→ Exercise prompt: Within the records below, find each line that holds the string "communication", then copy it.

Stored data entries
▬▬▬▬▬▬▬▬▬▬

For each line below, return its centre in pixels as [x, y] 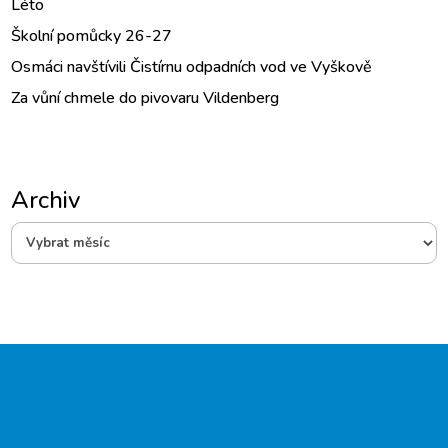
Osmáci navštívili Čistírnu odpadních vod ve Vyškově [192, 66]
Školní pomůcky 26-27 [92, 35]
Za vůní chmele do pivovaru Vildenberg [147, 97]
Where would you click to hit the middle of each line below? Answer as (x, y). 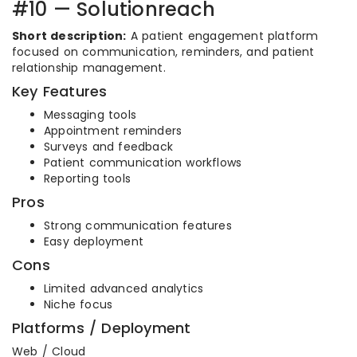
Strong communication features (138, 226)
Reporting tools (87, 178)
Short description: (69, 36)
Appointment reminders (113, 131)
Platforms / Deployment (102, 328)
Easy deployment (94, 241)
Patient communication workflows (143, 163)
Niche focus (78, 304)
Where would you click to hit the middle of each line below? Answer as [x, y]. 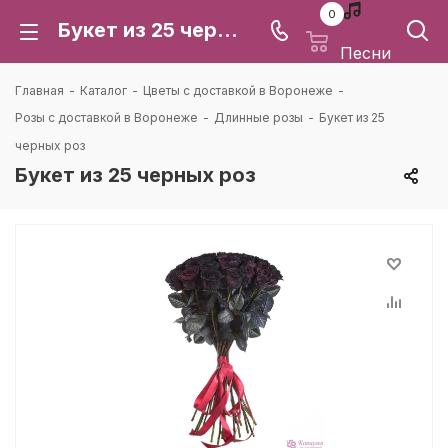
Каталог [103, 90]
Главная [39, 90]
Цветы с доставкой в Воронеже [238, 90]
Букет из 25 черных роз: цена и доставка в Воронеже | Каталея [227, 30]
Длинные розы [258, 117]
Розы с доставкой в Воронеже [106, 117]
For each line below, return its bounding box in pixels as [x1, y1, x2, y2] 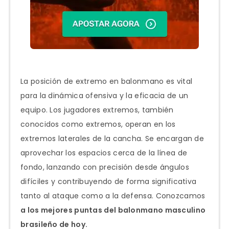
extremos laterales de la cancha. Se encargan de [20, 133, 204, 144]
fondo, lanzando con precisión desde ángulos [20, 162, 189, 172]
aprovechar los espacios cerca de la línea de [20, 147, 188, 158]
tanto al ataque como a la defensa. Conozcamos [20, 190, 205, 201]
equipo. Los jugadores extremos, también [20, 104, 174, 115]
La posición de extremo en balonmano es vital [20, 76, 193, 86]
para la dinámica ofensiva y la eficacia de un [20, 90, 189, 101]
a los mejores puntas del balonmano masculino [20, 204, 206, 215]

▬▬▬▬▬▬▬▬▬▬

→ Answer below:
Strong communication features (138, 226)
Patient communication workflows (143, 163)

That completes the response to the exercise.